Using the method Lagrange multipliers, I set $\nabla f=\lambda\nabla g$, where $g(x,y)=x^2+y^2-1$. Following through the calculations, I arrived at four critical points:
$$\Big(\frac{1}{\sqrt{2}},\frac{1}{\sqrt{2}}\Big),\Big(\frac{1}{\sqrt{2}},-\frac{1}{\sqrt{2}}\Big),\Big(-\frac{1}{\sqrt{2}},\frac{1}{\sqrt{2}}\Big),\Big(-\frac{1}{\sqrt{2}},-\frac{1}{\sqrt{2}}\Big)$$
Substituting these points into the function $f$, I obtained a maximum at
$$\Big(\pm\frac{1}{\sqrt{2}},\pm\frac{1}{\sqrt{2}}\Big)=\frac{1}{2}$$
and a minimum at
$$\Big(\pm\frac{1}{\sqrt{2}},\mp\frac{1}{\sqrt{2}}\Big)=-\frac{1}{2}$$
My question is, how do we now find the absolute maximum and absolute minimum of the function $f$ on the unit disc $x^2+y^2\leq 1$?
My attempt so far:
We want to find all the critical points.

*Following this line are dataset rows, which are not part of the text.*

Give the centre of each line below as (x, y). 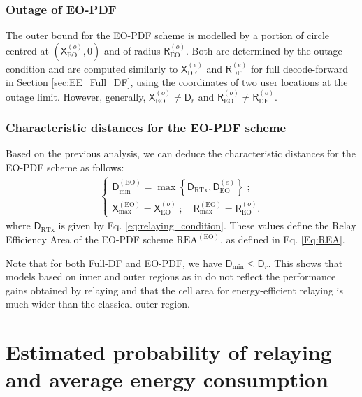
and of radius (132, 50)
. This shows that (305, 262)
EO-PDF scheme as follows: (65, 167)
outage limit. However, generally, (76, 96)
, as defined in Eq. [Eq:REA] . (283, 239)
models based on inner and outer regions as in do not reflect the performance (171, 276)
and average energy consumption (167, 379)
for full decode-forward (299, 68)
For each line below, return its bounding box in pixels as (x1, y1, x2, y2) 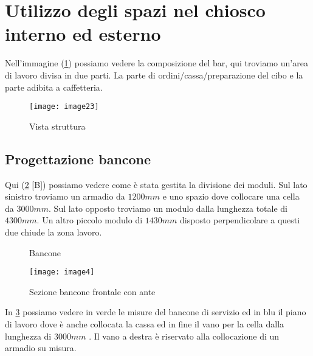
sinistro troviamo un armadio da (5, 190, 125, 203)
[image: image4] (29, 268, 95, 277)
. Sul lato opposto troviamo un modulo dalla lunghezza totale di (49, 201, 287, 214)
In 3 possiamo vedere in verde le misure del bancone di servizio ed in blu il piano (5, 305, 306, 318)
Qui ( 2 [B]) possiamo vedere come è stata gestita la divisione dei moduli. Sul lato (5, 178, 308, 190)
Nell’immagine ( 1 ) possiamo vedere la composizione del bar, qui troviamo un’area (5, 57, 308, 69)
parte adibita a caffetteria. (5, 80, 103, 93)
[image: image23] (29, 102, 99, 111)
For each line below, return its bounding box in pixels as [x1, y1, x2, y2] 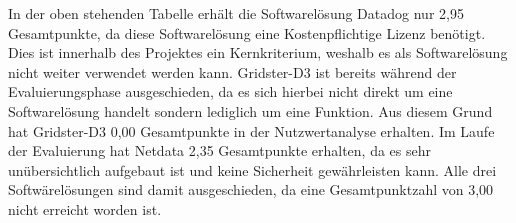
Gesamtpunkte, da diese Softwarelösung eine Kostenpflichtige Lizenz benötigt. [8, 22, 486, 43]
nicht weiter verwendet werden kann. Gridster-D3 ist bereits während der [8, 61, 457, 82]
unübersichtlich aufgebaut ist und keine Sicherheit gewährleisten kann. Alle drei [8, 159, 497, 180]
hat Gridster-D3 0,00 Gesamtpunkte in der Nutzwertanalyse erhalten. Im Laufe [8, 120, 495, 141]
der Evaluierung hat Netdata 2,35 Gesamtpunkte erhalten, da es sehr [8, 140, 432, 161]
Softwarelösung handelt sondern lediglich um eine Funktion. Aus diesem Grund [8, 100, 493, 121]
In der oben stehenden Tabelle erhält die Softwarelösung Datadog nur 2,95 [8, 3, 464, 23]
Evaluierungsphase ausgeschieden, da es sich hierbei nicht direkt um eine [8, 81, 453, 102]
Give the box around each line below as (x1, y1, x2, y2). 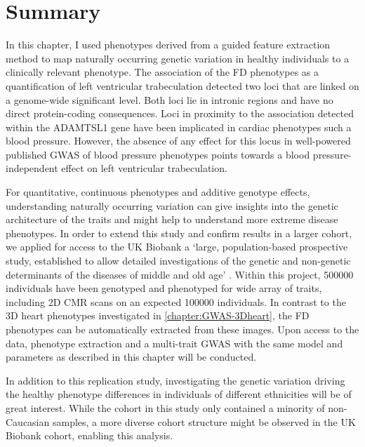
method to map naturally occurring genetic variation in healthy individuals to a (6, 51, 350, 65)
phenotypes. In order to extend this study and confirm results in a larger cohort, (6, 225, 352, 240)
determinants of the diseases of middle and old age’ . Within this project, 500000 (6, 267, 354, 281)
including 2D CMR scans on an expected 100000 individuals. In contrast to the (6, 294, 346, 309)
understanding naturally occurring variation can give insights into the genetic (6, 198, 338, 213)
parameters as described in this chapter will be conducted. (6, 349, 257, 364)
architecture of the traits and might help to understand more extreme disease (6, 212, 338, 227)
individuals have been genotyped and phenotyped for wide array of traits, (6, 281, 322, 295)
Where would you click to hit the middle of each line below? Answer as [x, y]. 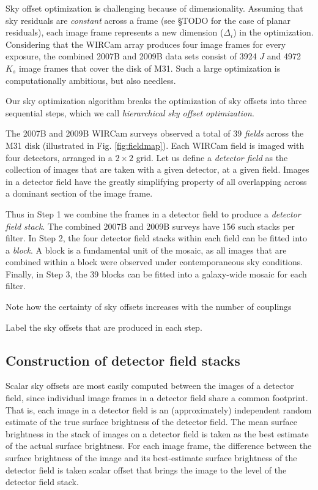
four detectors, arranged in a [59, 157]
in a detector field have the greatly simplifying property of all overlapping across [156, 181]
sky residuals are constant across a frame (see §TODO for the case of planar [148, 20]
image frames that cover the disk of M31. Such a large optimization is [150, 68]
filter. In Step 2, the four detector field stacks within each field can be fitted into [156, 238]
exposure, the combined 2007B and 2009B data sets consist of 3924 [131, 56]
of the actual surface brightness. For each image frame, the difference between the [159, 446]
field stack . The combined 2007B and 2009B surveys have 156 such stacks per [150, 226]
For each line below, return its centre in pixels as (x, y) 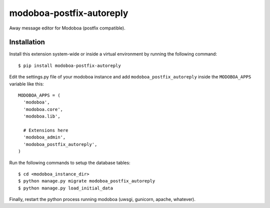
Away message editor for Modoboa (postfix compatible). (67, 28)
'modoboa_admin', (44, 137)
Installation (27, 42)
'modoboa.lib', (42, 116)
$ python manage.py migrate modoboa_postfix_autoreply (87, 181)
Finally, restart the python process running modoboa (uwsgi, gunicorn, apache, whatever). (102, 199)
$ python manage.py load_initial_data (66, 188)
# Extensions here (46, 130)
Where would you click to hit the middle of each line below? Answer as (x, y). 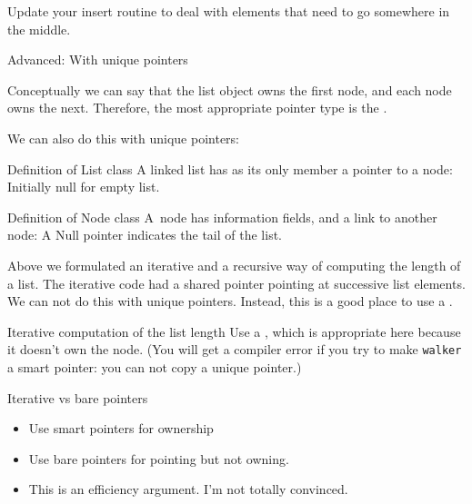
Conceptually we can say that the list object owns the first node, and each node (230, 89)
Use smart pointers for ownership (121, 428)
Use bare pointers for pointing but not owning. (159, 458)
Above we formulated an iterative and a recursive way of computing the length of (234, 265)
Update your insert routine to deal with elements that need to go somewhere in (229, 11)
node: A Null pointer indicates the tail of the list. (145, 235)
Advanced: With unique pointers (98, 59)
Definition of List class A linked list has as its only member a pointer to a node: (230, 168)
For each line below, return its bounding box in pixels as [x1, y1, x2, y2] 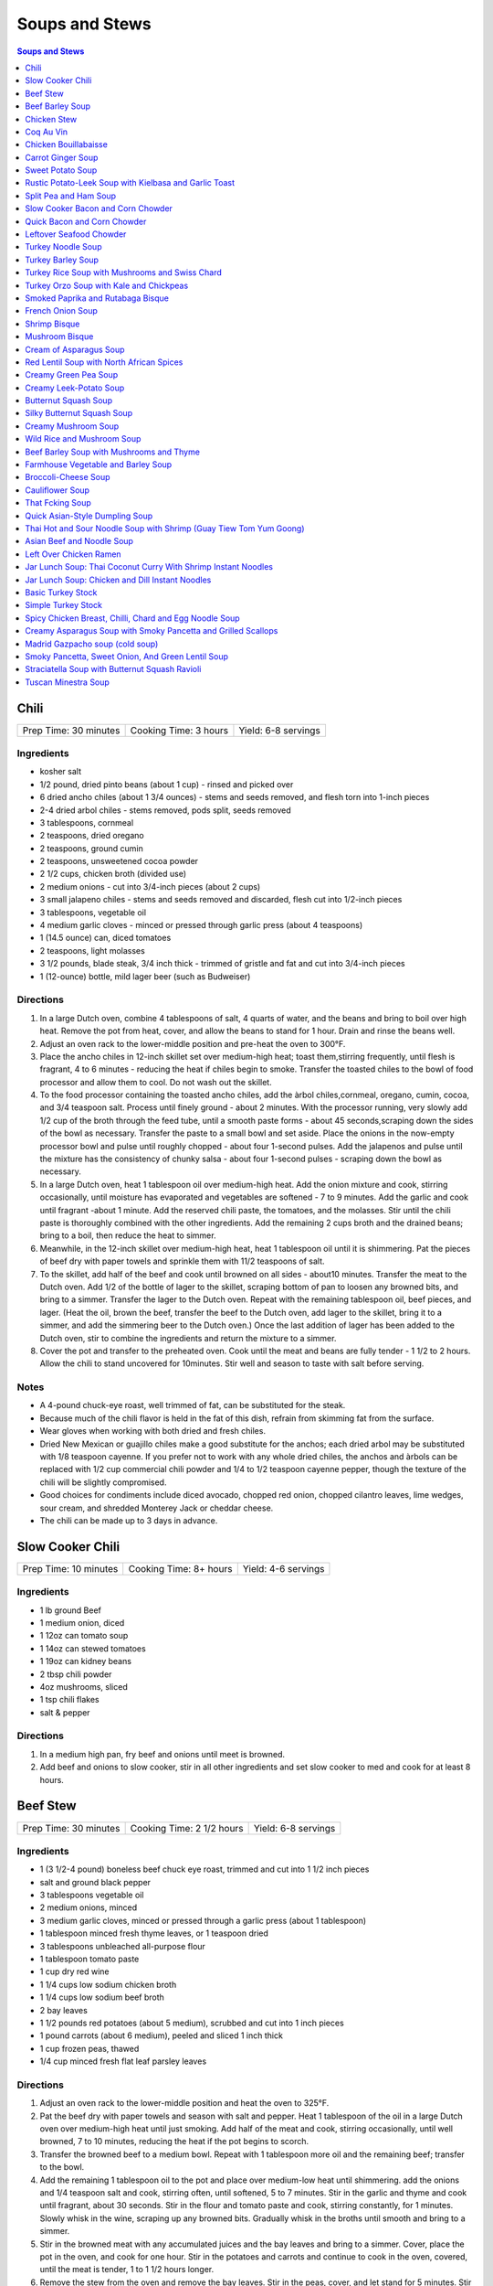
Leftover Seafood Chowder [25, 229, 127, 240]
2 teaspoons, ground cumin [39, 842, 143, 854]
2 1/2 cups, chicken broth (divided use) [39, 869, 187, 880]
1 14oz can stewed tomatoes [39, 1642, 146, 1654]
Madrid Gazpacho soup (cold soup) [25, 638, 159, 649]
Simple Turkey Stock [25, 600, 103, 611]
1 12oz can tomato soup [39, 1630, 129, 1641]
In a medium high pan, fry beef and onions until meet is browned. [39, 1748, 286, 1759]
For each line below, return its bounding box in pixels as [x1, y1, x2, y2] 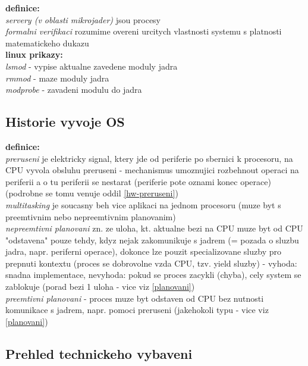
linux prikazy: [5, 48, 63, 61]
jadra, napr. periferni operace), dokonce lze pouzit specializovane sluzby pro [5, 245, 281, 258]
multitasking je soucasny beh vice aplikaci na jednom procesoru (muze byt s [5, 198, 281, 211]
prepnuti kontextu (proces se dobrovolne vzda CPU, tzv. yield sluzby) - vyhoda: [5, 256, 297, 269]
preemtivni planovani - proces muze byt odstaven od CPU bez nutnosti [5, 292, 264, 304]
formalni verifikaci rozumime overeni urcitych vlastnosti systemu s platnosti [5, 25, 282, 37]
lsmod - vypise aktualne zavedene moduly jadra [5, 60, 178, 72]
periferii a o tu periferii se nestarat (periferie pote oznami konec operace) [5, 175, 271, 187]
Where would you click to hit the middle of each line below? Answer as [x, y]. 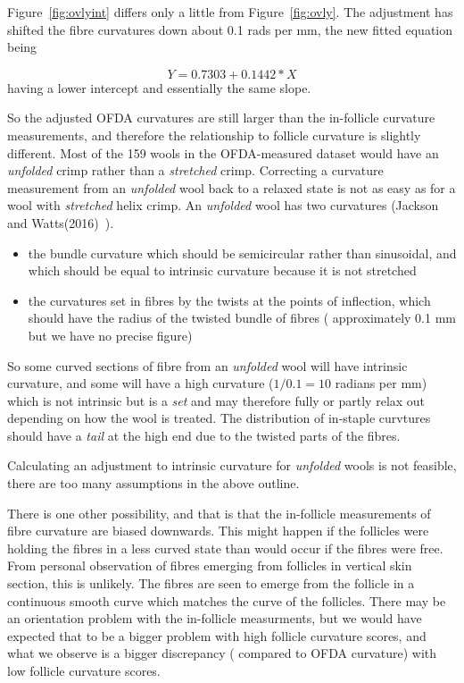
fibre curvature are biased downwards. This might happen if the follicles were [218, 531]
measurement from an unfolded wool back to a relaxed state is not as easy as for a [232, 187]
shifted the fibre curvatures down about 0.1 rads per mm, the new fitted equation [230, 29]
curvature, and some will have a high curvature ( [141, 383]
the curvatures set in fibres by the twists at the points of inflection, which [229, 300]
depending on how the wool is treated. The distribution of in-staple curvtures [219, 418]
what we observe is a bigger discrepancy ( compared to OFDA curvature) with [222, 653]
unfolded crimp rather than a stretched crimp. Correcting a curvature [195, 170]
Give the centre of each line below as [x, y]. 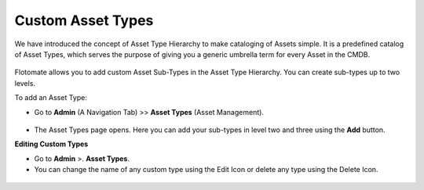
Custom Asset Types [84, 20]
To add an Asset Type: [51, 98]
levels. [25, 83]
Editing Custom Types [51, 144]

So to find stationary points, we set
$$\nabla f=\vec{0}$$
Solving this, we find that $(0,0)$ is a stationary point.
So, $f(0,0)=0$.
Hence the absolute maximum is $\frac{1}{2}$ and the absolute minimum is $-\frac{1}{2}$, as these are all the critical points of $f$.
This does not sit well with me, as I am unsure of my working/logic. Can this be improved on?
Best Answer
You have the minimization optimization problem of the function $f(x,y) = xy$ over the space $S= \{ (x,y) \in \mathbb R^2 : x^2 + y^2 = 1\}$. A known way to deal with Lagrange multipliers is by the Kuhn-Tucker Lagrange method.
First of all, observe that $f(x,y)$ is continuous and smooth and that the space $S$ is compact. Thus, this means that there exists a minimum $(\bar{x},\bar{y})$ for $f(x,y)$ in $S$.
By the Kuhn-Tucker Lagrange method, we yield :
$$f_0(x,y) = xy, \; \; f_1(x,y)= x^2+y^2-1$$
and then the K.T.L. system :
$$\begin{cases} \nabla f_0 + \lambda_1\nabla f_1 = 0 \\ \lambda_1 f_1 =0 \end{cases} \Rightarrow \begin{cases} \begin{bmatrix} y \\ x \end{bmatrix} + \lambda_1\begin{bmatrix} 2x \\ 2y \end{bmatrix} =0 \\ \lambda_1(x^2 + y^2 -1) \;= 0\end{cases} $$
Check cases for $\lambda_1 = 0$ and $\lambda_1 >0$ and then you'll yield the same results. (Maximum is given for applying the same method for $-f(x,y)$ or simply you yield the same points as you did.
Now, if there existed another minimum or maximum, it should satisfy the K.T.L. problem. Since no other point satisfies it, these are all the minimums and maximums. Observing that you have two possible minimum and maximum points (since the values are equal) for $f(x,y)$ over $S$, this means that you have a total maximum and minimum at both of the points each time.